[Start of Attachment]

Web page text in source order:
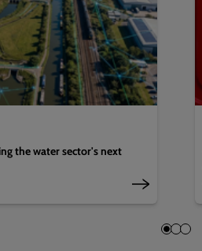
the water sector's next
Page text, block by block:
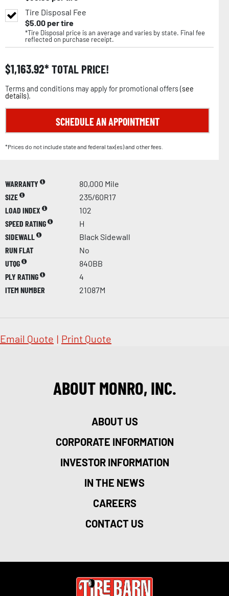
Tire Disposal Fee
$5.00per tire
*Tire Disposal price is an average and varies by state. Final fee
reflected on purchase receipt.
$1,163.92 TOTAL PRICE!
Terms and conditions may apply for promotional offers (see
details).
SCHEDULE AN APPOINTMENT
*Prices do not include state and federal tax(es) and other fees.
WARRANTY
80,000 Mile
SIZE
235/60R17
LOAD INDEX
102
SPEED RATING
H
SIDEWALL
Black Sidewall
RUN FLAT
No
UTQG
840BB
PLY RATING
4
ITEM NUMBER
21087M
Email Quote | Print Quote
ABOUT MONRO, INC.
ABOUT US
CORPORATE INFORMATION
INVESTOR INFORMATION
IN THE NEWS
CAREERS
CONTACT US

[End of Attachment]

**Brief**:
Examine each line of the records above and tally those with the string "INFORMATION". State the total alone.

**Result of this exercise**:
2